Infuderunt ergo sociis ut comederent: cumque gustassent de coctione, clamaverunt, dicentes: Mors in olla, vir Dei. Et non potuerunt comedere.
41 Maar hij zeide: Brengt dan meel; en hij wierp het in den pot; en hij zeide: Schep voor het volk op, dat zij eten. Toen was er niets kwaads in den pot.
At ille: Afferte, inquit, farinam. Cumque tulissent, misit in ollam, et ait: Infunde turbæ, ut comedant. Et non fuit amplius quidquam amaritudinis in olla.
42 En er kwam een man van Baal-Salisa, en bracht den man Gods broden der eerstelingen, twintig gerstebroden, en groene aren in haar hulzen; en hij zeide: Geef aan het volk, dat zij eten.

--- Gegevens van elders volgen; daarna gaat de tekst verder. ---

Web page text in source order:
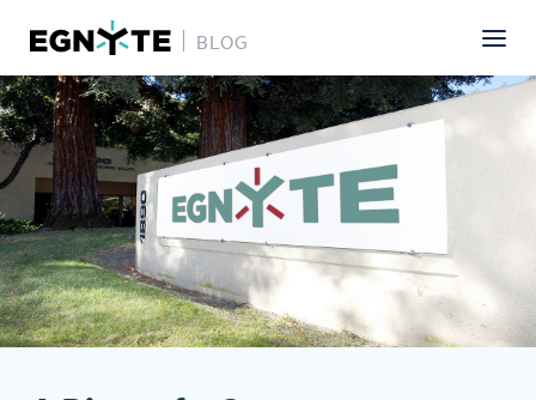
Skip
to
main
content
BLOG
Image

Vir autem quidam venit de Baalsalisa deferens viro Dei panes primitiarum, viginti panes hordeaceos, et frumentum novum in pera sua. At ille dixit: Da populo, ut comedat.
43 Doch zijn dienaar zeide: Wat zou ik dat aan honderd mannen voorzetten? En hij zeide: Geef aan het volk, dat zij eten; want alzo zegt de HEERE: Men zal eten en overhouden.
Responditque ei minister ejus: Quantum est hoc, ut apponam centum viris? Rursum ille ait: Da populo, ut comedat: hæc enim dicit Dominus: Comedent, et supererit.
44 Zo zette hij het hun voor, en zij aten, en zij hielden over, naar het woord des HEEREN.
Posuit itaque coram eis: qui comederunt, et superfuit juxta verbum Domini.